West Coast Athletic Club Marathon – By Gill Koch

“Sunday 10th July 2022

West Coast Athletic Club Marathon

The time had finally come.  The day had dawned.  It was Sunday.  Funday Sunday (for some) and the long awaited event on everyone’s lips . . . . the WC Marathon.  This promised to be a day with a difference.  For the first time in the history of the club, a marathon had been organised and now it was time to run it.  Not for members though as we had our turn the previous weekend.  In the rain.  Yes in the pouring rain.  Sunday runners however would be more fortunate as although it bucketed down overnight, it was a good dry day.  A good dry perfect running day.  So after a cup of tea it was time to get up and get this party started!!

My allocated spot to marshal was in Melkbos.  On the corner of Ou Skip Caravan Park and Otto du Plessis to be precise.  Driving through via the beach road there was much activity.  Traffic police were out in full force, orange cones had been placed and tables were being prepped with any amount of refreshments being offered to passing runners.  Once parked, I realised that my marshal neighbour who had been delegated to the corner of Charles Hoffe & Otto du Plessis was no other than my good friend Alex Peo.   We had some time on our hands before the front runners came through, which gave me an ideal opportunity to take a walk.  Up to Alex for a chat, then down across the Sout Rivier Bridge to Harold Ashwell Boulevard to meet and greet the marshals there.

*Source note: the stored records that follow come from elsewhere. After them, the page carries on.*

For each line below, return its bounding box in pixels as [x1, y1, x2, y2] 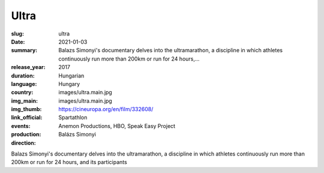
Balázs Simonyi [58, 131, 96, 138]
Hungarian [58, 72, 85, 79]
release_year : [11, 64, 46, 71]
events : [11, 122, 31, 129]
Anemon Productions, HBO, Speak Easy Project [58, 122, 176, 129]
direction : [11, 139, 36, 147]
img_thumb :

It was just before 09h00 that a set of headlights could be seen coming up Otto du Plessis guiding the front runner who managed to make this running lark look so easy.  Taking it all in his stride.  Second nature.  Just out and about running a distance of 42km!  Easy like a Sunday morning.  And there wasn’t a soul behind him.  He had the entire road and route to himself, and goes by the name of Reuben Mhashu completing the marathon in a mind blowing 02:33:34.  I had no idea this was possible but Reuben confirmed that this was so.

Soon enough however more runners emerged like meerkat chasing one another.  Strong runners.  Runners that knew how to master a 42km.  Running light – just shorts and a vest.  Gee these guys can move!

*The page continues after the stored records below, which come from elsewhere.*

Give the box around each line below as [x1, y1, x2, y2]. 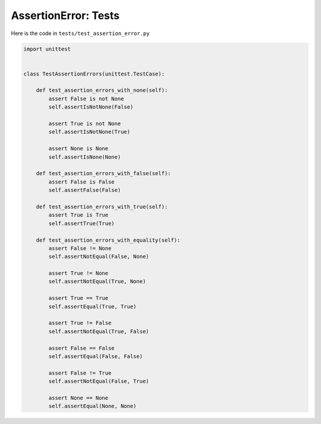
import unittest [23, 45, 71, 52]
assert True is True [48, 211, 109, 219]
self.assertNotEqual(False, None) [48, 253, 149, 260]
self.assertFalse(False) [48, 187, 121, 194]
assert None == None [48, 394, 109, 401]
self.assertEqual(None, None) [48, 403, 137, 410]
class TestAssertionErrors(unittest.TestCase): [23, 70, 165, 77]
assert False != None [48, 245, 112, 252]
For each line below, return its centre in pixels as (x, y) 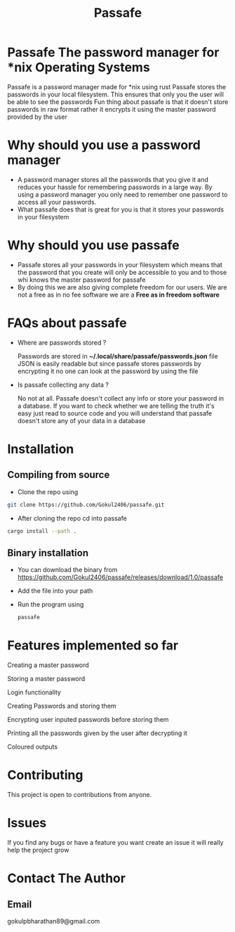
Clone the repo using (48, 492)
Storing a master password (46, 679)
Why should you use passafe (94, 246)
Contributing (45, 775)
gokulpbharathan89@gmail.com (54, 921)
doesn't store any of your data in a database (81, 420)
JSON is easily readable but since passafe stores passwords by (109, 363)
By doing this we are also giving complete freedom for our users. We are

As Bruce headed up the 42km marshals, he was a familiar sight patrolling the streets – sounds like the old Squad Car advert – checking on everyone’s workstation and location.  But even so, his cell phone didn’t stop once and probably didn’t stop throughout the entire morning?  You know the saying about the best person for a job?  Well as we know it’s usually a woman who wears this title, but in this case it’s give credit where credit’s due.  Bruce, you must have been run (excuse the pun) of your feet with queries, enquiries and requests. 

Being a marshal is no easy feat though.  Given the opportunity I’d rather be out running than directing runners and oh the confounded traffic in and out of Ou Skip.  When the busses of runners were approaching, I’d advise the car emerging from Ou Skip when to and when not to proceed.  Well this proved – in some cases – to be more difficult than not.  The question that I answered a thousand times on Sunday was – why must they run here hey?  Or – now how am I going to get to Tableview?  – how long is this going on for?  I did lots of counting on Sunday.  Lots of one to ten.  And most folk in their haste to get on to the Otto du Plessis road, sped off in second gear leaving clouds of smoke behind as they muttered beneath their masks.  Yes, still wearing masks.  But that was the exception more than the norm.  Most folk were pleasant and compliant.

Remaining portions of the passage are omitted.